2. Уложить на живот в коленно-локтевое положение (с приведенными к грудной клетке и согнутыми в коленных суставах ногами).

3. Обеспечить ингаляцию ув­лаженного кислорода через маску.

4. Назначить 1% раствор промедола в дозе 0,1мл/год подкожно.

5. Ввести кордиамин в дозе 0,02мл/кг п/к или в/м.

6. При отсутствии эффекта ввести 0,1 % раствор обзидана в дозе 0,1-0,2 мг/кг в 10 мл 20% раствора глюкозы в/в медленно (со скоростью 1 мл/мин или 0,005 мг/мин).
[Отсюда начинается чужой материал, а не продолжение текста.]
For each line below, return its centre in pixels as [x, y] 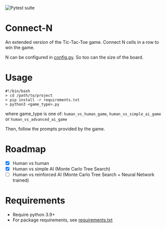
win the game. [20, 47]
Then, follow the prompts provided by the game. [55, 129]
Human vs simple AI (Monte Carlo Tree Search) [61, 168]
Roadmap [26, 149]
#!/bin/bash [18, 91]
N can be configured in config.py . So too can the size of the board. [74, 57]
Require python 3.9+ [34, 214]
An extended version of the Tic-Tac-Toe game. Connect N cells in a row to [82, 42]
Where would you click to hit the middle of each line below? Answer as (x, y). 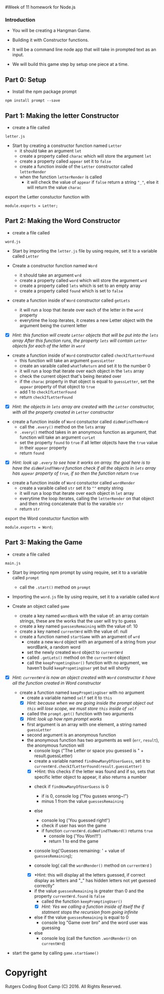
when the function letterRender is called (61, 177)
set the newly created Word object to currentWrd (75, 652)
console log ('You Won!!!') (75, 836)
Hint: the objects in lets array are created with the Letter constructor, (83, 406)
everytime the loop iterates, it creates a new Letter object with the (86, 320)
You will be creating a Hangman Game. (52, 30)
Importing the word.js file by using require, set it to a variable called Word (86, 596)
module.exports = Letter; (31, 206)
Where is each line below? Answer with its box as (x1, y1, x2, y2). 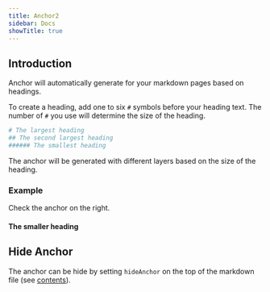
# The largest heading (8, 127, 85, 135)
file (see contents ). (8, 275, 71, 285)
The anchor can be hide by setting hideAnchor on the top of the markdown (8, 266, 255, 276)
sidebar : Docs (8, 19, 56, 27)
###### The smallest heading (8, 141, 106, 149)
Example (8, 185, 44, 196)
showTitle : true (8, 27, 63, 35)
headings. (8, 86, 42, 97)
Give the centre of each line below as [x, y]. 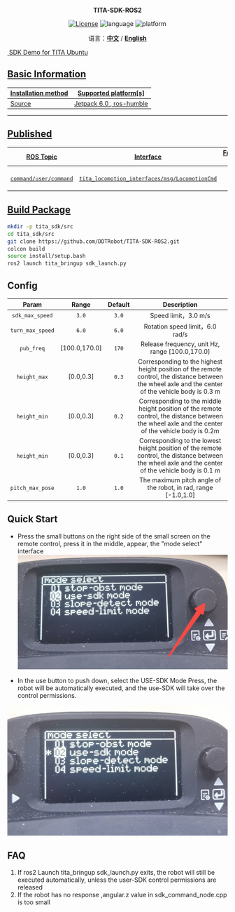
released [30, 887]
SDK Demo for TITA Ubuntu [49, 52]
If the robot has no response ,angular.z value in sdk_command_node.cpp [122, 894]
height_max [32, 377]
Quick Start [33, 519]
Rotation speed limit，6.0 [180, 326]
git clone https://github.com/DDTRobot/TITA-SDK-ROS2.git [93, 242]
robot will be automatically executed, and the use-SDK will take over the [121, 688]
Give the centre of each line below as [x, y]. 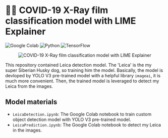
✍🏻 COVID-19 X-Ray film [57, 10]
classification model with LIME [71, 21]
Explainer [25, 32]
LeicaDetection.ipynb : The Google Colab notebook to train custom [82, 114]
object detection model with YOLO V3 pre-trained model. [72, 119]
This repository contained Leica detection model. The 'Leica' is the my [78, 65]
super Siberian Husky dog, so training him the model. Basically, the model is [84, 70]
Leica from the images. [29, 86]
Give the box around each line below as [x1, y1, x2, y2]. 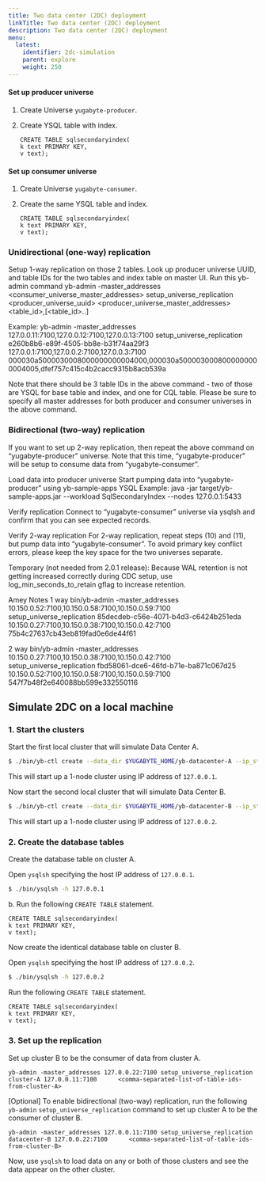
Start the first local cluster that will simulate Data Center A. [8, 742, 199, 752]
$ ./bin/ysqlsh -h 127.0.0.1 [8, 885, 104, 893]
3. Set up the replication [8, 1035, 102, 1046]
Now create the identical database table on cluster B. [8, 943, 181, 952]
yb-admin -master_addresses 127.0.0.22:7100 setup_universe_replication [8, 1068, 253, 1077]
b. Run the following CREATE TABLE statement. [8, 899, 154, 909]
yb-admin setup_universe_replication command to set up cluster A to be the [8, 1104, 258, 1114]
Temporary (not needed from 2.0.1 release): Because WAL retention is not [8, 563, 248, 572]
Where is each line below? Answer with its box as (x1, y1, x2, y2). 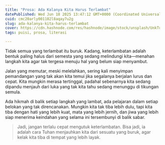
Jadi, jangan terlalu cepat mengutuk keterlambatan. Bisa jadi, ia (17, 124, 146, 130)
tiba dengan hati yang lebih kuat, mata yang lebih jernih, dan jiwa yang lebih (5, 109, 159, 115)
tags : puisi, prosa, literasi (5, 30, 67, 35)
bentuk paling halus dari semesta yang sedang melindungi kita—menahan (5, 53, 155, 59)
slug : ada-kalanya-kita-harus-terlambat (5, 21, 89, 26)
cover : (5, 26, 19, 31)
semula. (5, 89, 21, 95)
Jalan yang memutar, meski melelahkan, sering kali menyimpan (5, 68, 134, 74)
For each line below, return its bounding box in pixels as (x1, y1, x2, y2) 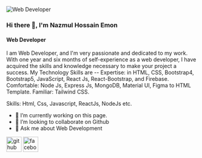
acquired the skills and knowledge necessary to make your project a (6, 63, 177, 70)
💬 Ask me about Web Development (15, 125, 103, 132)
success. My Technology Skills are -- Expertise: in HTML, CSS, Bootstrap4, (6, 69, 194, 76)
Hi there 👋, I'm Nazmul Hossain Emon (6, 21, 118, 29)
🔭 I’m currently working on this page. (15, 112, 107, 119)
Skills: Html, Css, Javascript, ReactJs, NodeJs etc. (6, 100, 132, 108)
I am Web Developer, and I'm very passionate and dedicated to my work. (6, 49, 188, 57)
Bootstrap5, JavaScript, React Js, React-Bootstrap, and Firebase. (6, 75, 169, 83)
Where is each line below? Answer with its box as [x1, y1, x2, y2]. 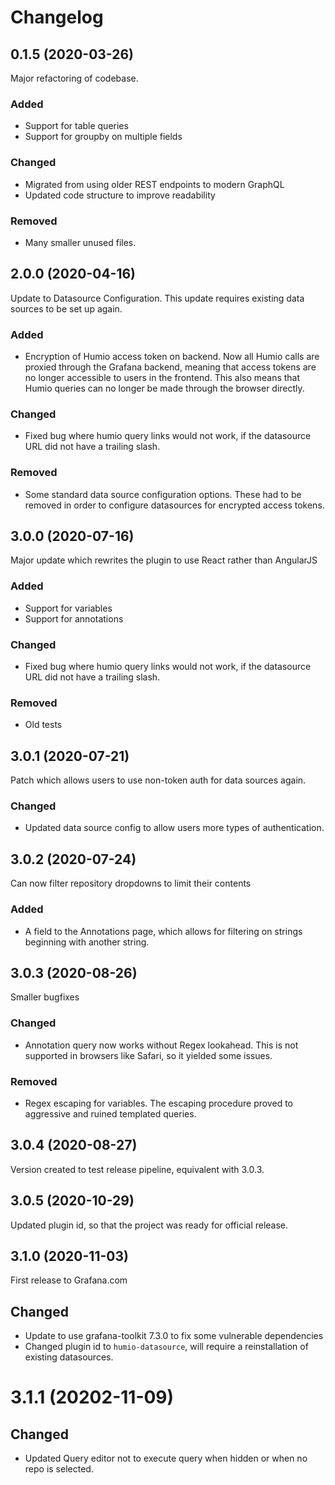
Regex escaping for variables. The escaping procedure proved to [24, 1097, 293, 1109]
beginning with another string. [24, 936, 150, 948]
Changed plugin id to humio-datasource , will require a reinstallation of [24, 1341, 309, 1353]
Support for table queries [24, 120, 129, 132]
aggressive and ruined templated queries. [24, 1107, 197, 1120]
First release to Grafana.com [10, 1274, 128, 1286]
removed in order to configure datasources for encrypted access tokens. [24, 499, 325, 511]
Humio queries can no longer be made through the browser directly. [24, 382, 305, 394]

7. Назначить реополиглюкин в дозе 10-15 мл/кг в/ в.

8. Ввести 4% раствор натрия гидрокарбоната в дозе4-5 мл/кг в/в в течение 5 мин, повторить введе­ние в половинной дозе через 30 мин и в течение последующих 4 часов под контролем рН крови.

9. При снижении Нв менее 160 г/л показано переливание эритромассы в дозе 3-5 мл/кг в/в .

10.При судорогах ввести 20% раствор натрия оксибутирата в дозе 50-100 мг/кг массы в/в струйно медленно.

11.При некупирующемся приступе и развитии гипоксемической комы показан перевод на ИВЛ и экстренная паллиативная хирургическая операция (наложение аорто-легочного анастомоза).

Примечание: при лечении гипоксических одышечно-цианотических приступов противопоказаны сердечные гликозиды и диуретики.